SSN: What drove you to choose surgery as a career, and spinal surgery in particular?

AJ:  I realized when I was 16 that I had a knack for science, a passion for fixing things, empathy and a desire to help people, and a thirst to always be challenged and rise above those challenges.  As I began to cast around for possible career pathways, many things appealed to me: nuclear physics, advanced mathematics, engineering and design, medicine and surgery.  I ultimately decided that surgery, and in particular neurosurgery, would be the career choice that would allow me to use my passion to always be improving myself, and at the same time enter into a field that wouldn’t be “all figured out” by the time I finished and retired 50 plus years later.

Even further within surgery and medicine, I decided that neurosurgery in particular would likely be the biggest challenge of all: the heart is a muscle, the digestive system is a filter, but the brain and spinal cord?  That’s just one big black box.

While certainly other specialties and their physiology and pathology are more nuanced than that simplistic 16-year-old’s perspective, I must say I have not been disappointed by my choice.

SSN: It is clear that the healthcare industry is still being impacted since the pandemic, what has been the greatest impact for you within the neuro and spinal industry?
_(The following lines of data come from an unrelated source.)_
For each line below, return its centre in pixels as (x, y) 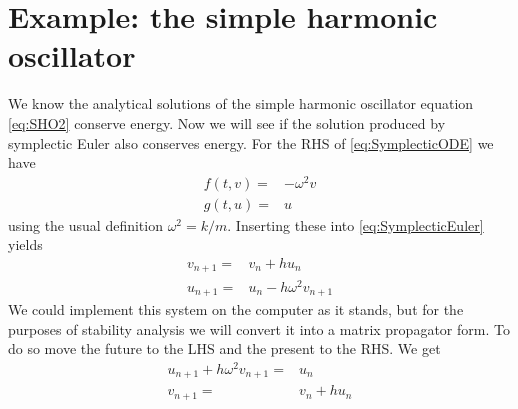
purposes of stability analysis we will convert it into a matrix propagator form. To (259, 328)
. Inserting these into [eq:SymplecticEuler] (355, 224)
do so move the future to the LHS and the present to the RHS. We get (224, 348)
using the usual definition (85, 224)
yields (25, 244)
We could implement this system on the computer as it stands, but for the (236, 309)
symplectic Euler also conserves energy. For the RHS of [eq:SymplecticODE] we (251, 142)
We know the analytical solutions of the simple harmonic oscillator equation (241, 103)
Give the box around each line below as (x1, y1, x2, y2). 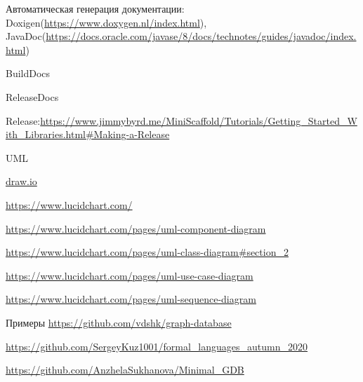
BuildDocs (6, 66, 51, 81)
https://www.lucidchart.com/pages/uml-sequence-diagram (6, 292, 256, 306)
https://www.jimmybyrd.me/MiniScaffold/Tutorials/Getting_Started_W (40, 113, 357, 128)
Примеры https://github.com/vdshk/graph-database (6, 315, 232, 329)
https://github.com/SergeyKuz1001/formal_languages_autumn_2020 (6, 339, 308, 353)
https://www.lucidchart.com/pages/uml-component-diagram (6, 221, 266, 236)
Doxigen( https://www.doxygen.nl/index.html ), (6, 15, 207, 29)
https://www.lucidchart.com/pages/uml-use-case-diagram (6, 268, 253, 282)
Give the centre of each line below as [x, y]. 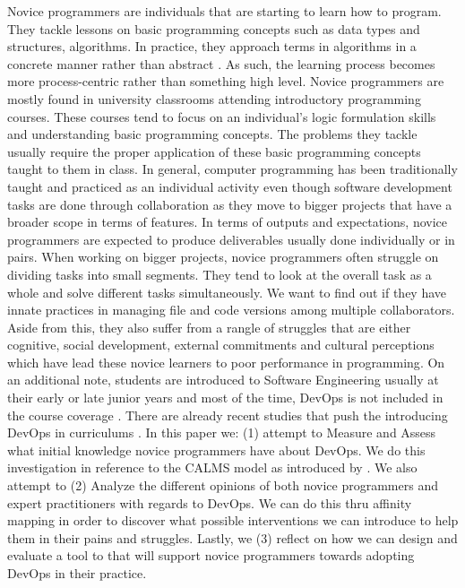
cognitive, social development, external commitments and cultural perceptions [221, 345]
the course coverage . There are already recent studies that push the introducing [228, 415]
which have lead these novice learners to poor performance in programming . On [226, 362]
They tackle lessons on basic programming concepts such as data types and [214, 28]
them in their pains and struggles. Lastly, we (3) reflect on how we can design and [232, 537]
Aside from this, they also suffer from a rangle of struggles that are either [209, 327]
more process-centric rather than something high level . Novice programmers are [226, 81]
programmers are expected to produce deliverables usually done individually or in [231, 239]

AJ: The COVID-19 pandemic affected people on a medical as well as an economic level.  It has driven more consolidation in the field of medicine and surgery, forcing many practices to either sell themselves off to private equity or larger hospital chains, and in some cases has driven clinicians affected by COVID into early retirement.

On the other hand, it has sped up the adoption of telemedicine and it’s accepted by insurance companies more than was in place.  Although I had been doing telemedicine consults for people from around the world (often for those who had limited access to top-tier spinal consultations in their own home environment), the first three months of the pandemic forced us to go 100% to an all-telemedicine process and forced us to be even more efficient.  However, because we were already doing it, we were ahead of the game.  I still think we do a better job with telemedicine than most because I have learned how to simulate in-person examinations on people in their home environment.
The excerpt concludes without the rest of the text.